By Phil Hall | September 14, 2010

Leon Gast’s documentary, which was originally broadcast on HBO, focuses on the notorious paparazzo Ron Galella, who achieved a degree of fame in the 1970s via controversial run-ins with a few of his celebrity subjects.

Jacqueline Kennedy Onassis took Galella to court several times following his obsessive stalking of the former First Lady and her children, while Marlon Brando expressed his displeasure with the photographer via a swift punch to Galella’s jaw.  (The photographer lost five teeth but won $40,000 in an out-of-court settlement.)  Galella’s infamy and ubiquity on the celebrity circuit became so pronounced – he was as much a part of New York’s Studio 54 as the disco ball and cocaine parties – that no less a figure than Princess Grace once good-naturedly joked about him when he failed to show up at one of her New York gala events.

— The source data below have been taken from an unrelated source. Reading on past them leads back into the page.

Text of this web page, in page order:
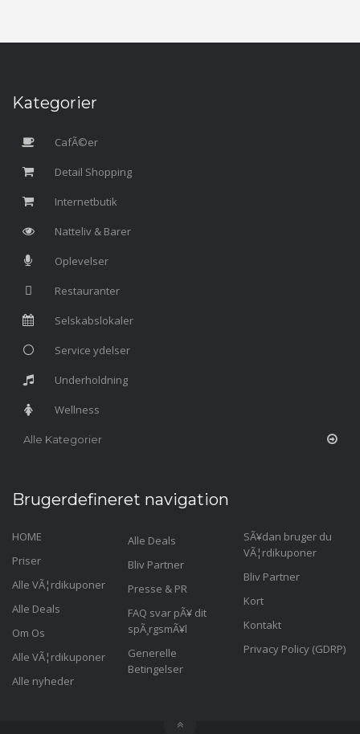
Kategorier
CafÃ©er
Detail Shopping
Internetbutik
Natteliv & Barer
Oplevelser
Restauranter
Selskabslokaler
Service ydelser
Underholdning
Wellness
Alle Kategorier
Brugerdefineret navigation
HOME
Priser
Alle VÃ¦rdikuponer
Alle Deals
Om Os
Alle VÃ¦rdikuponer
Alle nyheder
Alle Deals
Bliv Partner
Presse & PR
FAQ svar pÃ¥ dit
spÃ¸rgsmÃ¥l
Generelle
Betingelser
SÃ¥dan bruger du
VÃ¦rdikuponer
Bliv Partner
Kort
Kontakt
Privacy Policy (GDRP)
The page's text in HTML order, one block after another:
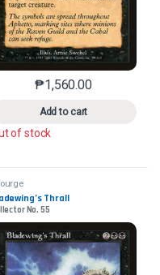
variants. The options may
₱1,560.00
Add to cart
This product has
of stock
Thrall
No. 55

Today, the septuagenarian shutterbug limits his work to formal red carpet events and the endless self-promotion of his books and gallery shows. Galella has no shortage of anecdotes and an overflowing archive that he is too eager to share, and the film exploits both to the fullest.

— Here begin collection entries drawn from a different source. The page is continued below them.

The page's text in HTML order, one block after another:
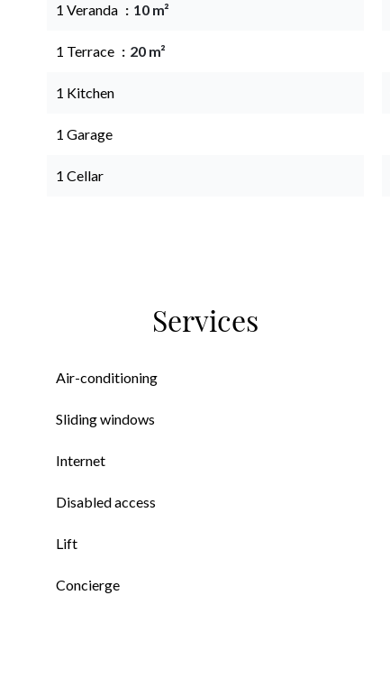
1 Veranda 10 m²
1 Terrace 20 m²
1 Kitchen
1 Garage
1 Cellar
Services
Air-conditioning
Sliding windows
Internet
Disabled access
Lift
Concierge
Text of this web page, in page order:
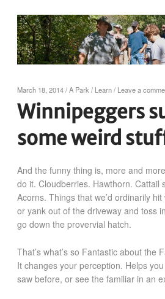
March 18, 2014/A Park / Learn/ Leave a
Winnipeggers
some weird
And the funny thing is, more and
do it. Cloudberries. Hawthorn. Cattail
Acorns. Things that we’d ordinarily
or yank out of the driveway and toss
go down the provervial hatch.
That’s what’s so Fantastic about the
It changes your perception. Helps
saw before, or see the familiar in an
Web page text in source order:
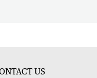
US
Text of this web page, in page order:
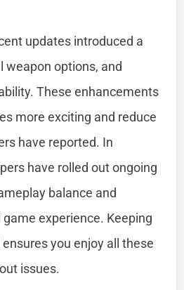
updates introduced a
weapon options, and
These enhancements
more exciting and reduce
have reported. In
have rolled out ongoing
balance and
experience. Keeping
you enjoy all these
issues.
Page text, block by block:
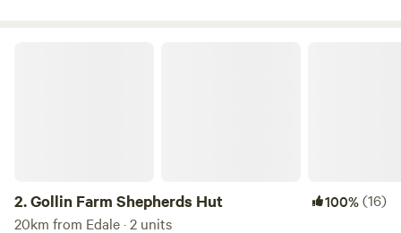
2.Gollin Farm Shepherds Hut 100%(16)
20km from Edale · 2 units

While Galella comes across as a cheerful but tacky character, the severity of his tactics and the quality of his photographic work is vigorously debated throughout the film by a series of careful admirers and unimpressed critics.  Ultimately, Galella’s work is more interesting than the man behind the camera – and the inability of several young gallery patrons to identify the 1960s and 1970s icons photographed by Galella offers an inadvertently cynical statement on the ephemeral nature of fame.